I'm a fan of the revalue
function is plyr
for substituting strings. It's simple and easy to remember.
However, I've migrated new code to dplyr
which doesn't appear to have a revalue
function. What is the accepted idiom in dplyr
for doing things previously done with revalue
?
There is a recode
function available starting with dplyr version dplyr_0.5.0 which looks very similar to revalue
from plyr.
Example built from the recode
documentation Examples section:
set.seed(16)
x = sample(c("a", "b", "c"), 10, replace = TRUE)
x
[1] "a" "b" "a" "b" "b" "a" "c" "c" "c" "a"

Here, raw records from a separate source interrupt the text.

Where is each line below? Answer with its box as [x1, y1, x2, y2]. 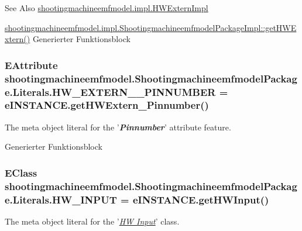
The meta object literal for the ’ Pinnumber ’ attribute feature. [5, 120, 231, 133]
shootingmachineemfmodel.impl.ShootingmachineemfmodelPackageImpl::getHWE [5, 21, 297, 33]
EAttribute [5, 57, 58, 72]
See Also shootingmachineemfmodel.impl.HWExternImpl [5, 2, 208, 13]
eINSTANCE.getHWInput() [132, 192, 269, 206]
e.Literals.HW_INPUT [5, 192, 117, 206]
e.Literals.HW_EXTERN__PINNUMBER [5, 84, 216, 99]
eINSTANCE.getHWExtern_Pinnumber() [5, 98, 209, 112]
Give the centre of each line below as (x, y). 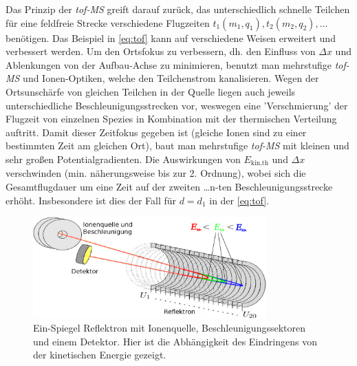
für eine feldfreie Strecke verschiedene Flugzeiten (108, 22)
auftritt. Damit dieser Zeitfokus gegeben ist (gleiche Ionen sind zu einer (156, 132)
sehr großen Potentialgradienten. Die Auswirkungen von (123, 159)
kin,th (260, 163)
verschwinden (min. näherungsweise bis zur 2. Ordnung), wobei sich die (156, 173)
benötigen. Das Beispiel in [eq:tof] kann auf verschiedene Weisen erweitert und (171, 37)
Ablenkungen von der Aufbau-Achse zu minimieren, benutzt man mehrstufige (169, 64)
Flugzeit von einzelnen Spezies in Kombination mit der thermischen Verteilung (171, 119)
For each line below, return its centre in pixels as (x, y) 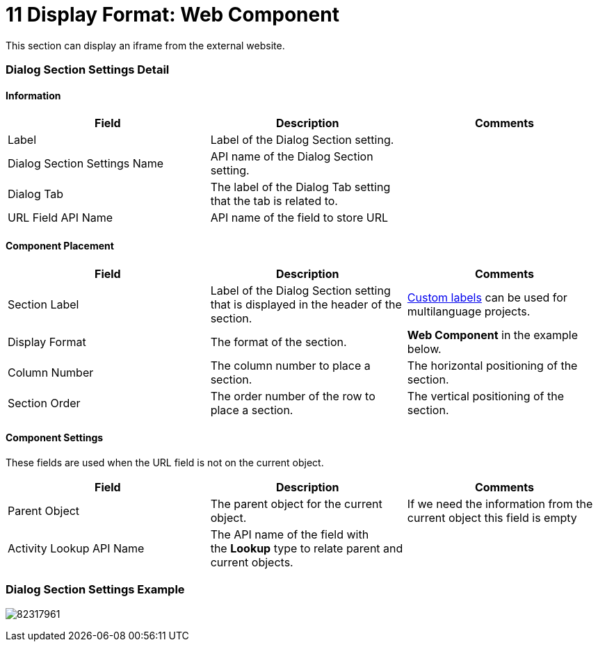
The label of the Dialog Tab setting (300, 187)
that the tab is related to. (274, 201)
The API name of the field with (290, 534)
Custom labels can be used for (487, 297)
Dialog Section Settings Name (86, 164)
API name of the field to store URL (299, 218)
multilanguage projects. (469, 311)
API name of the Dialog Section (292, 157)
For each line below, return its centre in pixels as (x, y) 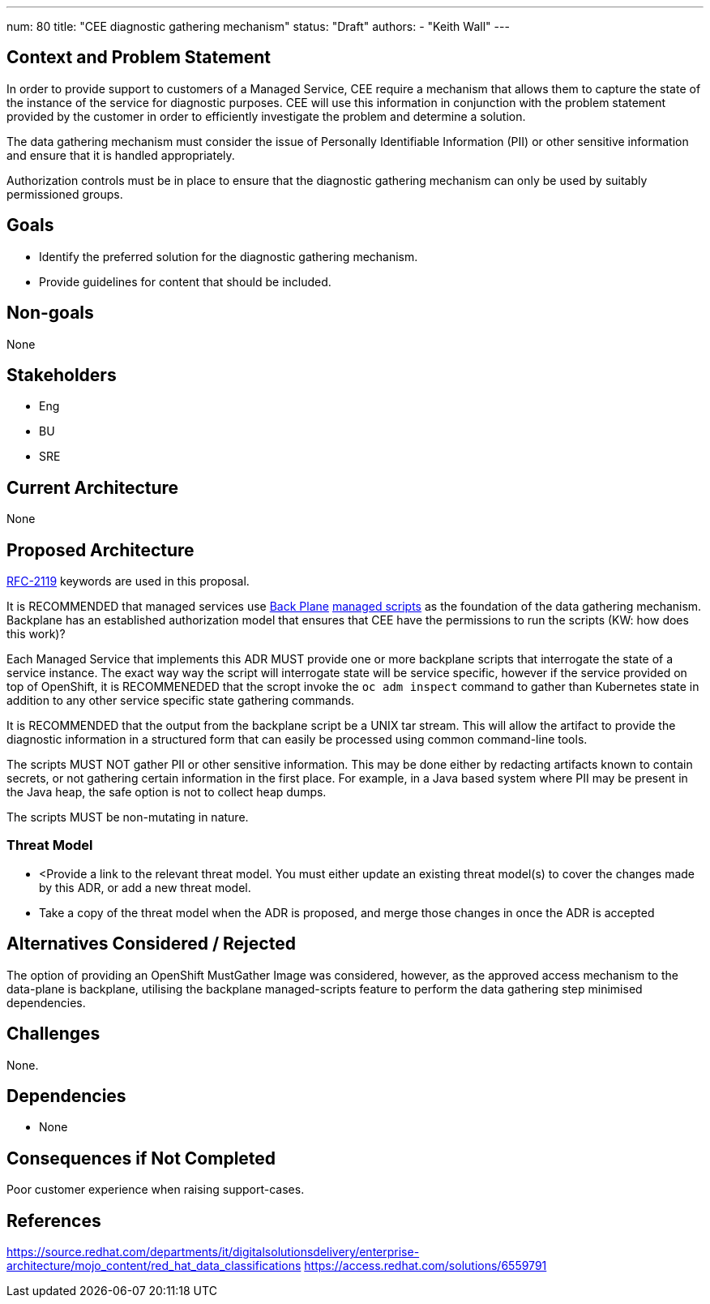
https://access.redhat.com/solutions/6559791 (426, 1266)
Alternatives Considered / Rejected (151, 944)
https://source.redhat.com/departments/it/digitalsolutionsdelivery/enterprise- (213, 1252)
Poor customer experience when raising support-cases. (156, 1190)
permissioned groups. (65, 194)
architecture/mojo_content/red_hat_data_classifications (154, 1266)
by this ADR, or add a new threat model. (145, 887)
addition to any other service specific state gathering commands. (181, 701)
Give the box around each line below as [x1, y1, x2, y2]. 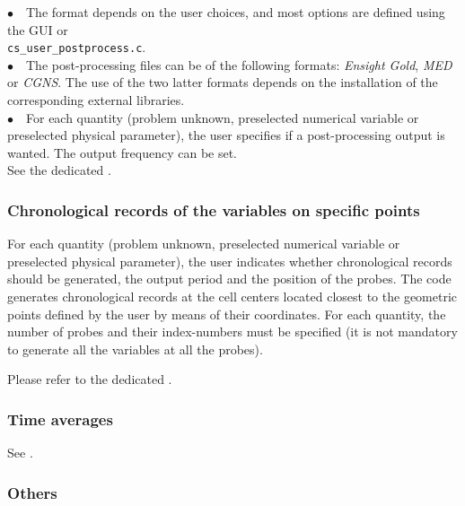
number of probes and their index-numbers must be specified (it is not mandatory [7, 322, 458, 341]
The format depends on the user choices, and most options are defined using [26, 3, 445, 21]
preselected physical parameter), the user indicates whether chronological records [7, 251, 452, 270]
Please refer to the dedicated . [7, 370, 172, 388]
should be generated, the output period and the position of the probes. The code [7, 269, 452, 288]
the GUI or [7, 20, 68, 39]
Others [7, 481, 57, 503]
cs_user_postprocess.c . [7, 38, 146, 57]
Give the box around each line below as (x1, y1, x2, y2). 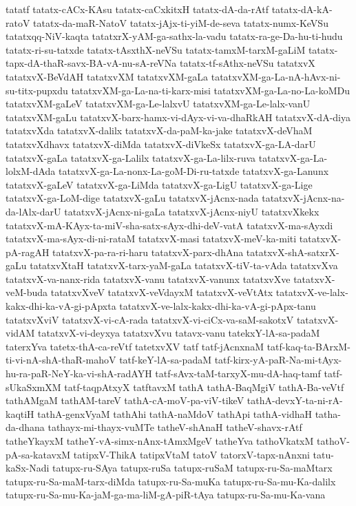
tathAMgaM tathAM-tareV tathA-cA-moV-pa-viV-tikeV (6, 393, 244, 408)
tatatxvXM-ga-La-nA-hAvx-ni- (211, 69, 341, 83)
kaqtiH (6, 406, 34, 421)
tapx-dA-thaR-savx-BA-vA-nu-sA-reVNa (6, 56, 177, 70)
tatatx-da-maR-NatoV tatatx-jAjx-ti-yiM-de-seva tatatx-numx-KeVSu (33, 15, 328, 30)
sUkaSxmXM (6, 379, 61, 394)
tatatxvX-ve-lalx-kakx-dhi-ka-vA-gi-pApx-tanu (119, 299, 316, 313)
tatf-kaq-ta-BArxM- (266, 339, 350, 353)

recode(x, a = "Apple", b = "Bear", c = "Car")
[1] "Car" "Apple" "Bear" "Apple" "Car" "Apple" "Apple" "Car" "Car" "Apple"
If you only define some of the values that you want to recode, by default the rest are filled with NA
.
recode(x, a = "Apple", c = "Car")
[1] "Car" "Apple" NA "Apple" "Car" "Apple" "Apple" "Car" "Car" "Apple"
This behavior can be changed using the .default
argument.
recode(x, a = "Apple", c = "Car", .default = x)
[1] "Car" "Apple" "b" "Apple" "Car" "Apple" "Apple" "Car" "Car" "Apple"
There is also a .missing
argument if you want to replace missing values with something else.